Neutral Citation Number: [2018] EWHC 2229 (Fam)

 

IN THE HIGH COURT OF JUSTICE

FAMILY DIVISION           

 

 

Royal Courts of Justice

Strand

London

 

25 th JUNE 2018 16.52-17.18

Before MR JUSTICE KEEHAN

 

 

 

IN THE MATTER OF

 

MR A W (Applicant)

 

-v-

 

MS K J (Respondent)

 

 

 

THE APPLICANT appeared in person

 

MR MICHAEL GRATION, Counsel, appeared for the Respondent

 

 

JUDGMENT

(AS APPROVED)

 

__________________

 

 

MR JUSTICE KEEHAN: 


          I propose to give judgment in short order.  If any party requires me to give further or other reasons they have only to ask.  I shall order that the transcript of this judgment be prepared at the joint expense of the parties. 

 

Introduction

1.              I am concerned with one child, E M W, who was born on 5 October 2015, so she is two and a half years of age.   Her father is the applicant, A W, who was born in the United States of America, and her mother is K J who was born in Latvia.  

 

2.              This is an application made by the father for the return of E from Russia where the mother asserts she has lived with the child since February 2016.   The mother opposes the father’s application for a return order and invites the court to dismiss the father’s application and to list the matter for a substantive determination of where E should live and with whom she should spend time. 

 

3.              The parties met in 2012 and they were in a relationship at the time that E was born on 5 October 2015.  Their relationship ended in early 2016.  
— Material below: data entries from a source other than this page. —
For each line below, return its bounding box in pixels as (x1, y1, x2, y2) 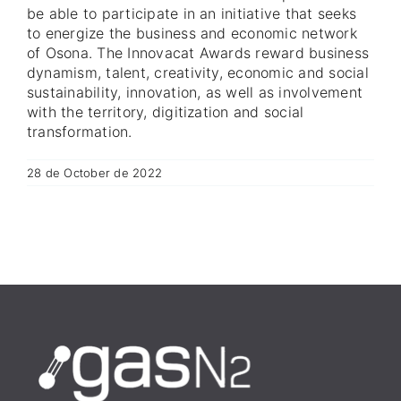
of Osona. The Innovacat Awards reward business (27, 43, 370, 62)
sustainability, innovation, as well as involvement (27, 82, 363, 101)
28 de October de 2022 (27, 165, 163, 180)
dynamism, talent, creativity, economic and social (27, 63, 369, 81)
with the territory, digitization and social (27, 102, 304, 121)
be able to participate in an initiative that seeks (27, 4, 356, 22)
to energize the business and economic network (27, 23, 357, 42)
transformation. (27, 122, 132, 141)

4.              The mother, in the course of her statements and her oral evidence today, has asserted that she was the victim of domestic violence at the hands of the father.   The father vehemently denies those allegations and I have not been invited, they did not form part of the compass of this hearing, for me to make a determination in respect of those allegations made by the mother.  Suffice for me to observe that the mother plainly considers herself to have been a victim of domestic violence at the hands of the father and when during the course of her evidence she was speaking about these matters did so with very real emotion.   Indeed, at one point towards the end of her evidence she said she doubted she could carry on giving evidence much longer.  


5.              The position is that the father suspected that the mother was going to remove E from the jurisdiction because, as the mother asserts, the father knew that she wished to return to Latvia with E.  Accordingly, on 9 February 2016, in the Family Court at Exeter, the father issued an application for an order prohibiting the mother from removing E from the jurisdiction.  An order in those terms was made by Her Honour Judge Robertshaw on the same day.   Subsequently, orders in similar terms and a vacation order were made by Mr Justice Baker on 26 February 2016.  
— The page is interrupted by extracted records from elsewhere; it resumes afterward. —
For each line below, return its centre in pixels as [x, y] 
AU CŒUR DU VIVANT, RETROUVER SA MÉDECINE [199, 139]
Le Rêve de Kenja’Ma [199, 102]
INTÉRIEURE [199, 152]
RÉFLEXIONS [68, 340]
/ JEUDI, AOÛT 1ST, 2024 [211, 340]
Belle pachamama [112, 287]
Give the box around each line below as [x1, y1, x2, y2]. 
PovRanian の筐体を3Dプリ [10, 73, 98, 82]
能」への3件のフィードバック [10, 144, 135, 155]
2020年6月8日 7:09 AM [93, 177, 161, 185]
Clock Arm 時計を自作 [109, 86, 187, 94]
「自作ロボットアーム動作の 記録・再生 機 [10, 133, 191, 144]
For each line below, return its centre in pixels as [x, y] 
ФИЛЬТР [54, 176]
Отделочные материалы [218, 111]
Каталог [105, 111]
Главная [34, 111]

6.              As the mother candidly accepts, in breach of that first order made on 9 February 2016, the mother removed E from the jurisdiction of this court on 16 February.  She told me in evidence that it had been her intention to return with E to Latvia, in particular to R, where she had then a property.  She told me that she found herself in the days before she left this jurisdiction caring for a young baby in destitute circumstances when she asserts (and I have not found) living in fear of the father.  


7.              In desperation, she went to the Russian Embassy on 15 February where E was issued with a Russian passport.  The father questions the validity of that passport.  That is not a matter for me.  I simply note that a sovereign state took the step of issuing a passport to E.   Accordingly, on 16 February, E and her mother flew to Russia where the mother maintained she has since lived with E at the same given address together with the maternal grandparents.
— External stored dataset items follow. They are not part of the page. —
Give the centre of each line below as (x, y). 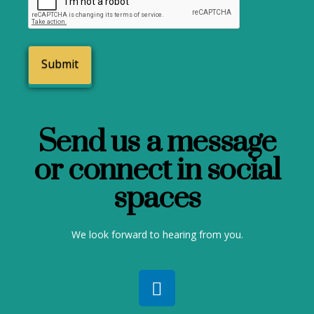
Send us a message (157, 143)
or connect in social (157, 171)
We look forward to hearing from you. (157, 235)
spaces (157, 199)
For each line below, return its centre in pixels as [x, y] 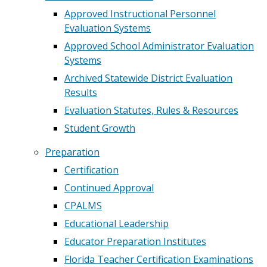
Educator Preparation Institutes [135, 241]
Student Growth [100, 128]
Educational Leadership [117, 223]
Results [81, 92]
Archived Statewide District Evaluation [148, 78]
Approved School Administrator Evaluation [159, 46]
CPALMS [83, 206]
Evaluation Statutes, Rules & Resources [151, 110]
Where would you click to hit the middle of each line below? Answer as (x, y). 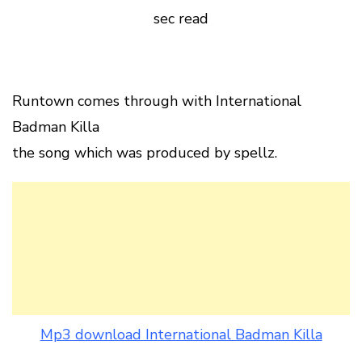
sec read (181, 19)
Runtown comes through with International (157, 101)
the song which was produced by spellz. (145, 153)
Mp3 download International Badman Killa (181, 335)
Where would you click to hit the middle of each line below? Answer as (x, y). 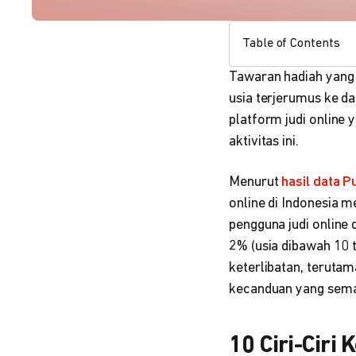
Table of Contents (291, 44)
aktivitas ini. (264, 142)
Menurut (255, 182)

8.              The mother asserted in evidence that E has led a settled life in Russia with her mother since the time of her arrival.  Since August of last year she has attended a local nursery.  She is appropriately registered in accordance with the requirements of Russian law. 

 

9.              The father, despite the many assertions he has made, has not at all suggested that the mother is a bad mother, nor that she does not greatly love and care for her daughter.  

The father has asserted that the court should be cautious in attaching any weight to the evidence of the mother because of the fact that (a) she has admitted wrongly removing E from this jurisdiction in February 2016 and (b) she had lied to the Metropolitan Police in or about June 2016 as to her whereabouts, leading the police to believe she remained within this country with E but when we know that she was living out of this jurisdiction.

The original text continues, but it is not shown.